Records from a dataset
.....

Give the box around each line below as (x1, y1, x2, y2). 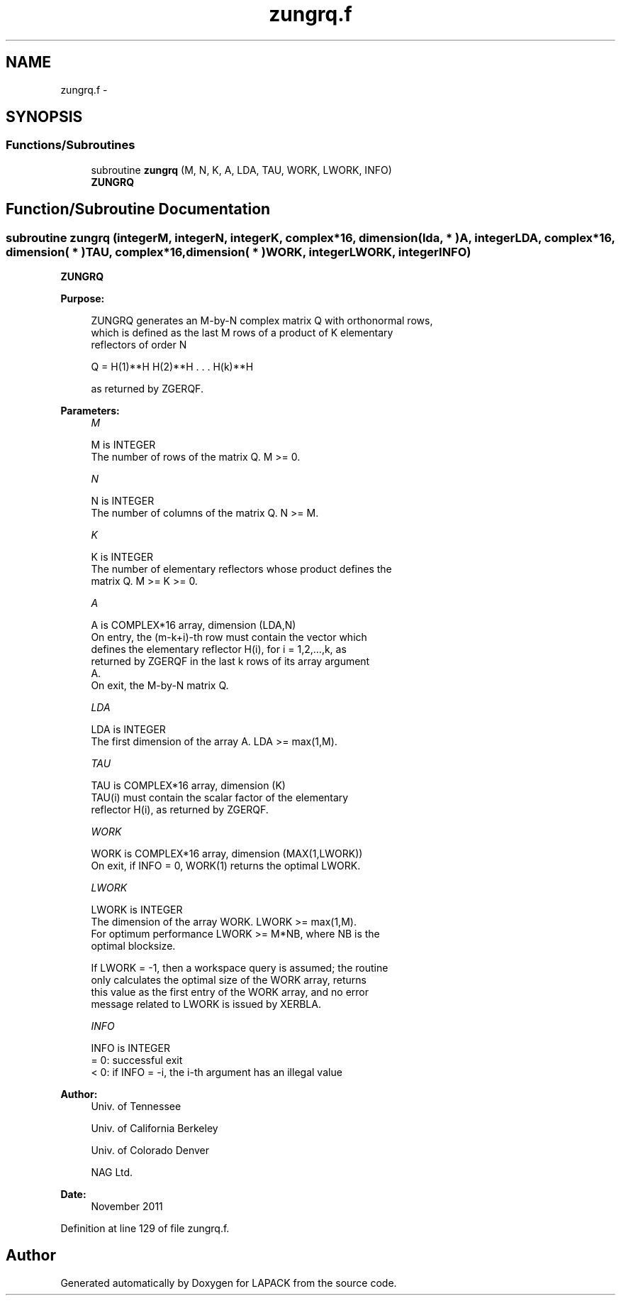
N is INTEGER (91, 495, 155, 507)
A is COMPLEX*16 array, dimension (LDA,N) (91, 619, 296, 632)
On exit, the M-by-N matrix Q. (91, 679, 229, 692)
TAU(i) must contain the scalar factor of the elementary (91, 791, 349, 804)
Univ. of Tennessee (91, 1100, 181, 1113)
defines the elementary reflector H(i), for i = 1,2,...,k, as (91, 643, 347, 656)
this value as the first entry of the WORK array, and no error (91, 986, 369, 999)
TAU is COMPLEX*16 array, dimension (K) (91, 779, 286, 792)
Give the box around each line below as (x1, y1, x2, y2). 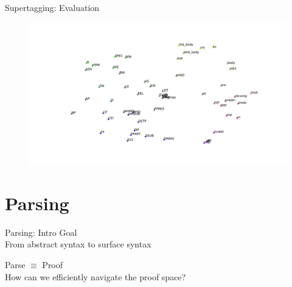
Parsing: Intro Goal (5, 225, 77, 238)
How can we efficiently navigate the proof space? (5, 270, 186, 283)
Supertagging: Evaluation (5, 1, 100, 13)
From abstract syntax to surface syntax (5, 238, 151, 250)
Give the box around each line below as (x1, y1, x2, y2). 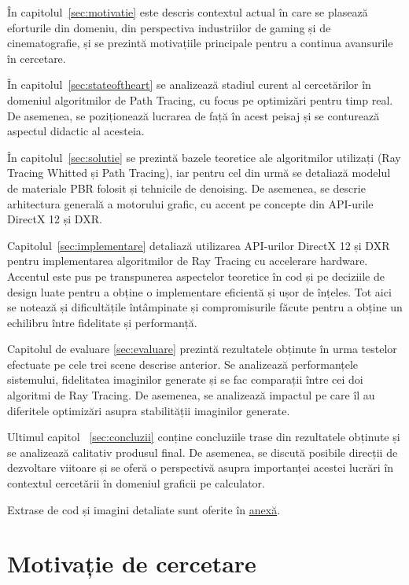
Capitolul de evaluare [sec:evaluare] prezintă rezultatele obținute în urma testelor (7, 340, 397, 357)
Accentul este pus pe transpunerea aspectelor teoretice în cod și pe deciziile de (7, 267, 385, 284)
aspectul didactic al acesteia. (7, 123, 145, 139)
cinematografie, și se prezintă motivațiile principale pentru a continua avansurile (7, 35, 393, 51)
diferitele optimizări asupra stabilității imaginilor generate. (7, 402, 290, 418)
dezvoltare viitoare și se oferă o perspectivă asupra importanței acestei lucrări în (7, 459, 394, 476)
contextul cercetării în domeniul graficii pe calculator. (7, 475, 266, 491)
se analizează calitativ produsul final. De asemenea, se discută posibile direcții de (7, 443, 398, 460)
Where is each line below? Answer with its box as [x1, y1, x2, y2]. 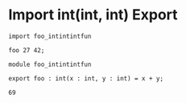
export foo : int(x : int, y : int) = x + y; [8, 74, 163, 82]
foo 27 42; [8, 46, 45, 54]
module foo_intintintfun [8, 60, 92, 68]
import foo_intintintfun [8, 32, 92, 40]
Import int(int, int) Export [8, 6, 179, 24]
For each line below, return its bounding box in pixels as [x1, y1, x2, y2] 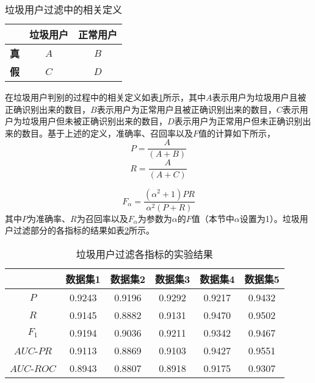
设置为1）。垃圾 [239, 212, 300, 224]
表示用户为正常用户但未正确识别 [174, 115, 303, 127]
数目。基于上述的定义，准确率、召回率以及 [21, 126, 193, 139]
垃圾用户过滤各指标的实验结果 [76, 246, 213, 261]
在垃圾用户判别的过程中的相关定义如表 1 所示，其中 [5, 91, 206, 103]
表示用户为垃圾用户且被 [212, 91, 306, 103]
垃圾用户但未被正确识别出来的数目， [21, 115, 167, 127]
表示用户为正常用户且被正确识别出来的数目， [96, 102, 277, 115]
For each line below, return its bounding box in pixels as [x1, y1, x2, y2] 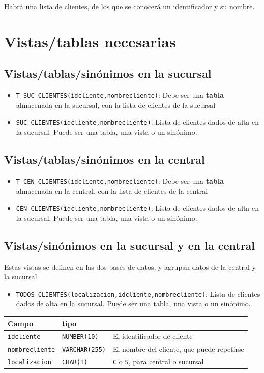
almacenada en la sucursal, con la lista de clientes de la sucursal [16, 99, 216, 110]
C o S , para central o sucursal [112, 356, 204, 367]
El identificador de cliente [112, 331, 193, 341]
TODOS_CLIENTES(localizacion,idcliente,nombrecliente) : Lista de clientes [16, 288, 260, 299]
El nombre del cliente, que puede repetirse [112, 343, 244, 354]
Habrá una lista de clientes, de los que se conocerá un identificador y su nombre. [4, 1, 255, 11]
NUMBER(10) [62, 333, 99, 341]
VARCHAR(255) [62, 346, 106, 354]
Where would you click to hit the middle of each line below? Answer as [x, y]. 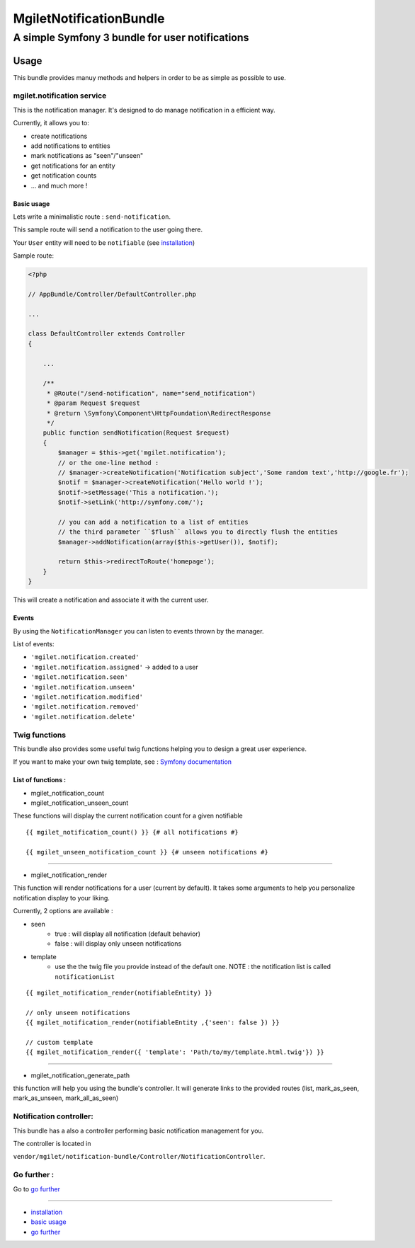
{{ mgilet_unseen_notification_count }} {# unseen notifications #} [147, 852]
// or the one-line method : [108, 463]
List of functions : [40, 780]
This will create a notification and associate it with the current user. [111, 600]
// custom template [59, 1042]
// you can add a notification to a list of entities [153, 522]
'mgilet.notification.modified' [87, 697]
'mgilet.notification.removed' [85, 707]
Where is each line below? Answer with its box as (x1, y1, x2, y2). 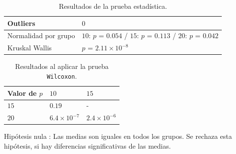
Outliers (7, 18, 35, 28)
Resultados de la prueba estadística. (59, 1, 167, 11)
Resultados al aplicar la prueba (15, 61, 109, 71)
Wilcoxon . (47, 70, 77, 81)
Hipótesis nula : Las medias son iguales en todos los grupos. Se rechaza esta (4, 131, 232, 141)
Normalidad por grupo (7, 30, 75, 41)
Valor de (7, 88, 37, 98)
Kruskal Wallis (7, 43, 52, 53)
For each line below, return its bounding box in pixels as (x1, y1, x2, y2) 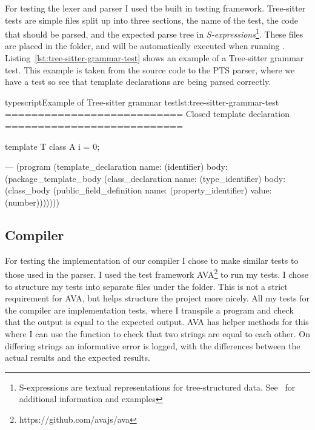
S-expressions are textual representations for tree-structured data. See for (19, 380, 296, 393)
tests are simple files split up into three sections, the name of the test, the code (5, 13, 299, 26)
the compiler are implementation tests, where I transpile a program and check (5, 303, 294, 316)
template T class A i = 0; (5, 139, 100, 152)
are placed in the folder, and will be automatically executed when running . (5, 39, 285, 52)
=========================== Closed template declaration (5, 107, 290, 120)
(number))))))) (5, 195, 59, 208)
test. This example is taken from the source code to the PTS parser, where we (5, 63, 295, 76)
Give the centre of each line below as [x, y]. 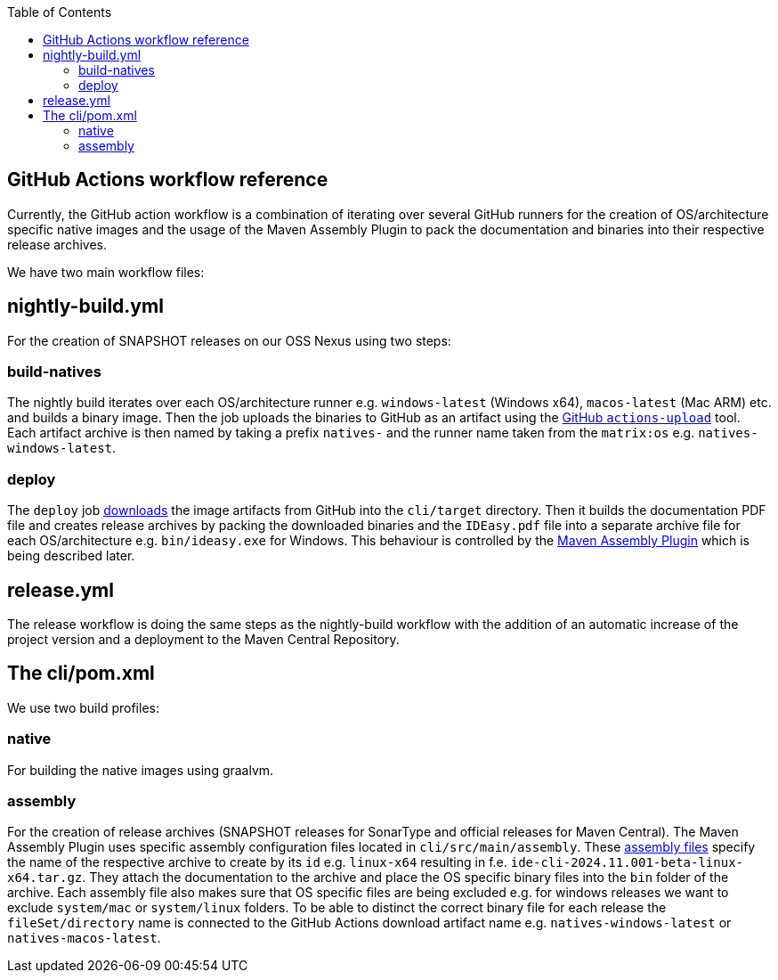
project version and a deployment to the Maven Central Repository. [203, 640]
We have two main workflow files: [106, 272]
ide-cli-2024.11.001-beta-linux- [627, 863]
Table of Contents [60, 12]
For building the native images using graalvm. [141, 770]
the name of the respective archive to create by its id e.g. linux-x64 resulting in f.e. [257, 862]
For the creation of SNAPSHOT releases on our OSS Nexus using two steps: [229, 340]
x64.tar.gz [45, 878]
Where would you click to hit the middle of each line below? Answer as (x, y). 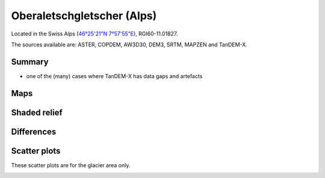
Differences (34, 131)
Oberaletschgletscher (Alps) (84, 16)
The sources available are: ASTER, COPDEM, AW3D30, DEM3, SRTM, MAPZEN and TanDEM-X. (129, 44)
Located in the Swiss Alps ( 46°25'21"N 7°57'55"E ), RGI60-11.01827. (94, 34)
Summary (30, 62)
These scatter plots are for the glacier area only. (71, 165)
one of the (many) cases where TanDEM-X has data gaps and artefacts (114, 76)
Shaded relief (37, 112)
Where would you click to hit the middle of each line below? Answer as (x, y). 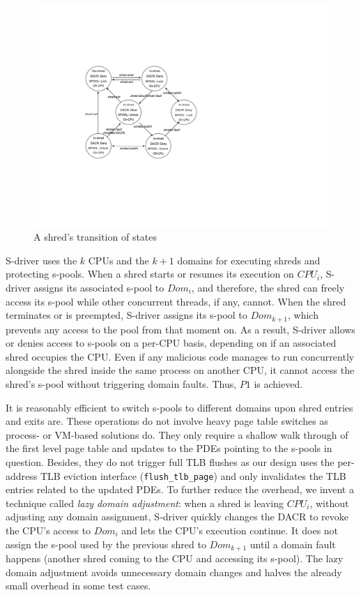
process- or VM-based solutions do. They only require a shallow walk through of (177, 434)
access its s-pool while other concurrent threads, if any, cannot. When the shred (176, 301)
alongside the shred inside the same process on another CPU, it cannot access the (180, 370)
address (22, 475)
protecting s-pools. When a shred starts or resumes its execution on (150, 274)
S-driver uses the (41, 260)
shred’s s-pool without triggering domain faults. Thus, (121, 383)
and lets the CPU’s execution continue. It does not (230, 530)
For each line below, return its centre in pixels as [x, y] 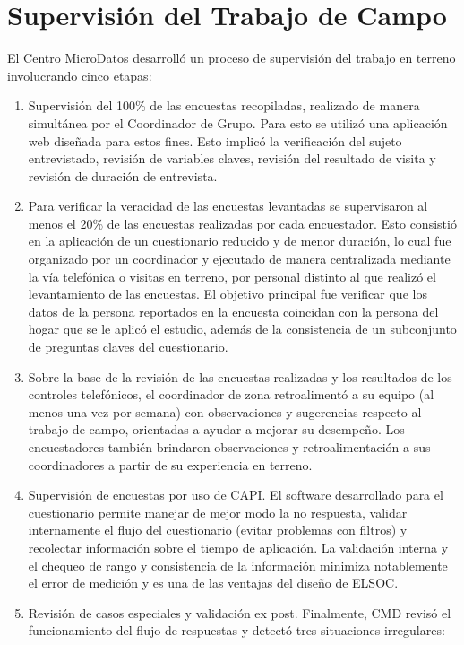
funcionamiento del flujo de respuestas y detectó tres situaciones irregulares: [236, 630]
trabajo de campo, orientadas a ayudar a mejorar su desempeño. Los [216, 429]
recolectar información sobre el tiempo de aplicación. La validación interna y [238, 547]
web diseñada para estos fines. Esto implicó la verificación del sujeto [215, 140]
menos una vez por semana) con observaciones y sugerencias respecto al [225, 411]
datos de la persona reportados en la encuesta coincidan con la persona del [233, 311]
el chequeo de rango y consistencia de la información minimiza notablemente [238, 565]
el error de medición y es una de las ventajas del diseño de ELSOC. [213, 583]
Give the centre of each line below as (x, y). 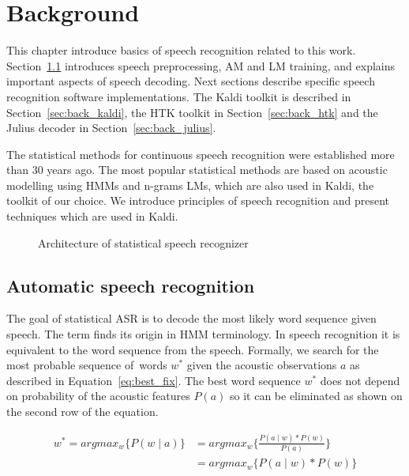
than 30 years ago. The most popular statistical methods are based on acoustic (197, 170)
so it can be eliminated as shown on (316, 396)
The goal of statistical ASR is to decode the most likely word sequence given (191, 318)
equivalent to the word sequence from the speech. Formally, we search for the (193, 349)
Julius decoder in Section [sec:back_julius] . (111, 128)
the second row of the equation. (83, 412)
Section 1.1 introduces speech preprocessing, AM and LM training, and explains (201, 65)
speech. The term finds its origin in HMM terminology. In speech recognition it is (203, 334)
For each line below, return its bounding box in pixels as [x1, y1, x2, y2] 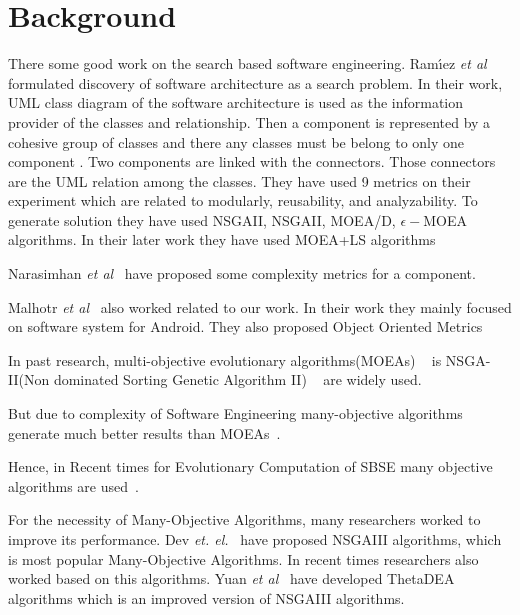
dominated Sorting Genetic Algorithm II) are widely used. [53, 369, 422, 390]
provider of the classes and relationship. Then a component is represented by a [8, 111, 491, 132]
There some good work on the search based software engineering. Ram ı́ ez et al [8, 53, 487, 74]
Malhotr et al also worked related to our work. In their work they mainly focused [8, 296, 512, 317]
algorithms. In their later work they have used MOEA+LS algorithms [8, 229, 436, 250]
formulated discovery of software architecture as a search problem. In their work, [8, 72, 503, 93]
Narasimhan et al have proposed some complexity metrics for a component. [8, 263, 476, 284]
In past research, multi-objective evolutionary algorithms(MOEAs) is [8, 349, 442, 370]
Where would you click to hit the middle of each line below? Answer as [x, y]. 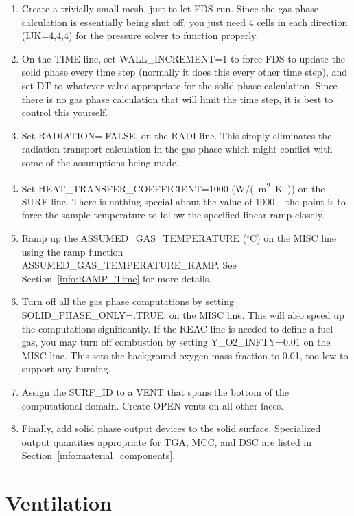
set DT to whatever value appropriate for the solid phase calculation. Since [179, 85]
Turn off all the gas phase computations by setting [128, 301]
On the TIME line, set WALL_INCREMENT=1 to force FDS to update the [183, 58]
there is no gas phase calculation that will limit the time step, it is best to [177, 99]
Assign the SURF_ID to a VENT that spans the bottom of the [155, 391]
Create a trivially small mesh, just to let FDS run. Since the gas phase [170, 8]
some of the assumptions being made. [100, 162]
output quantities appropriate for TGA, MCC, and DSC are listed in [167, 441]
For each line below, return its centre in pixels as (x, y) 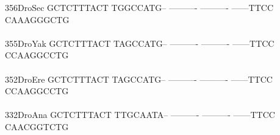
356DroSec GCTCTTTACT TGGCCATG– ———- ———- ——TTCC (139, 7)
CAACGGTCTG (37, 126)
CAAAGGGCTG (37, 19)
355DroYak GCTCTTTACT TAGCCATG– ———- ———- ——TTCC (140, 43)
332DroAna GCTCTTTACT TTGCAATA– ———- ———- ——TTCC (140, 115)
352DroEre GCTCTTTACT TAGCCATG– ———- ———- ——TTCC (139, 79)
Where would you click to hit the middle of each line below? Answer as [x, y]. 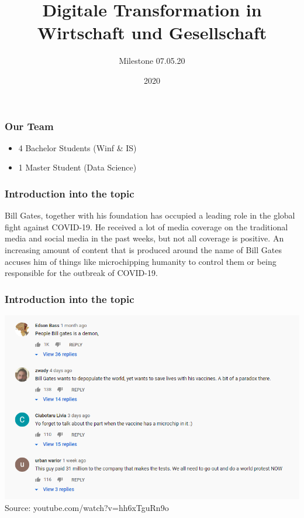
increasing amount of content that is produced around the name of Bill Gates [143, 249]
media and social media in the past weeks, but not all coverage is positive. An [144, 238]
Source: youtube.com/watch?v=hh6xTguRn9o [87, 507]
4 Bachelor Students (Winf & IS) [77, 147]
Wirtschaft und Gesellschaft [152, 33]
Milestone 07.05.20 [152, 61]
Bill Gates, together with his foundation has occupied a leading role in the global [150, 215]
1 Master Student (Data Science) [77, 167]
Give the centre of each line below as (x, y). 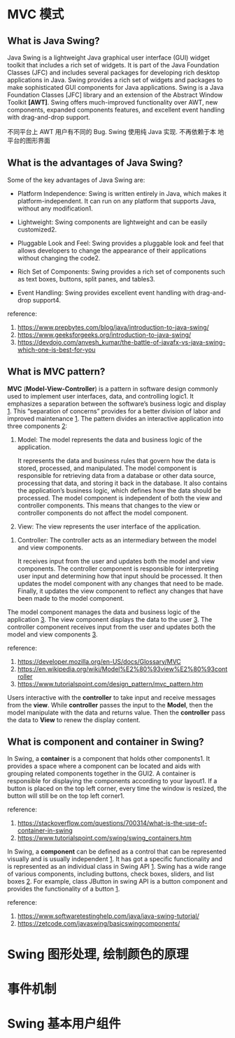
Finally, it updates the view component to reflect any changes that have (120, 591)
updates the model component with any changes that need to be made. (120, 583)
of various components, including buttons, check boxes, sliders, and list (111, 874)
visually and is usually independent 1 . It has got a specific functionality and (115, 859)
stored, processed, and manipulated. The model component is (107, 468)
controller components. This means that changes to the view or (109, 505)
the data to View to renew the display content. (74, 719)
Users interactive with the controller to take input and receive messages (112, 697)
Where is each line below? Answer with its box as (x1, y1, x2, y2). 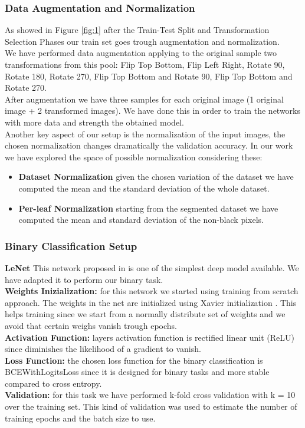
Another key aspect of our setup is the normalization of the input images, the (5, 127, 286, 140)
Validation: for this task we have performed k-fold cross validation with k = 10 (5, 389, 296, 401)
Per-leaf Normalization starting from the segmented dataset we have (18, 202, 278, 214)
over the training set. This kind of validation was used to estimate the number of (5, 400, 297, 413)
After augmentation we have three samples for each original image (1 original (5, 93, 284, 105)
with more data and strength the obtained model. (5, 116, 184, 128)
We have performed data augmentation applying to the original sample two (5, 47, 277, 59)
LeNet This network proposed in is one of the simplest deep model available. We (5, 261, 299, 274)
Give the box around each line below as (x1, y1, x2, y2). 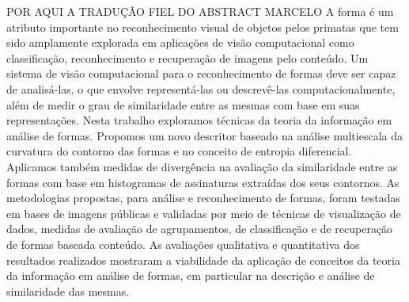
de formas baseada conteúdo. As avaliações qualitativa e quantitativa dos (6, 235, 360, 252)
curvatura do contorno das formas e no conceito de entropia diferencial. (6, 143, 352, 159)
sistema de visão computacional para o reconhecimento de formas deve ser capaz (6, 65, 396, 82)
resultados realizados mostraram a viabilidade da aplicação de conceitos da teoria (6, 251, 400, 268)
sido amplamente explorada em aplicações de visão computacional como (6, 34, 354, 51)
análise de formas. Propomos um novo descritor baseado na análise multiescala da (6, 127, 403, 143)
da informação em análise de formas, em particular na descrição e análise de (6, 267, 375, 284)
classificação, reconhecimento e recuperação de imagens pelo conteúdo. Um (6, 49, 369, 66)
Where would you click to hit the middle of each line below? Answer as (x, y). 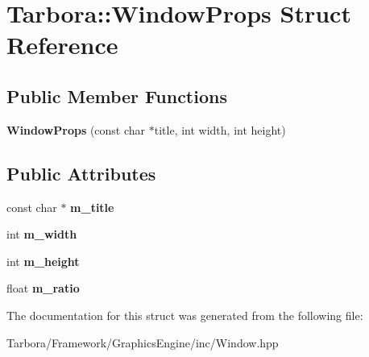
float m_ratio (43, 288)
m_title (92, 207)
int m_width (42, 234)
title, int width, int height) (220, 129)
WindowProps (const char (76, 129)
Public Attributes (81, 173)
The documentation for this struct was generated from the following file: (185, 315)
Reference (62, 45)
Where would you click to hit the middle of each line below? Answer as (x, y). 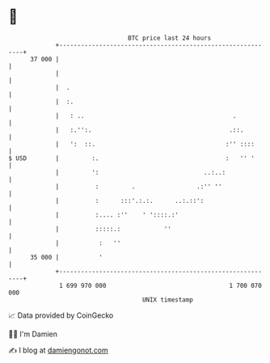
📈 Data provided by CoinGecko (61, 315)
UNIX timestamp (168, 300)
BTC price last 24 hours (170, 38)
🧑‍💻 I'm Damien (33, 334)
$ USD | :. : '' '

.....

The lines from the one with "UNIX timestamp (168, 300)" through the end of the data above are to be set down exactly, with both boundary lines included and no other lines.

Task response:
UNIX timestamp (168, 300)
BTC price last 24 hours (170, 38)
🧑‍💻 I'm Damien (33, 334)
$ USD | :. : '' '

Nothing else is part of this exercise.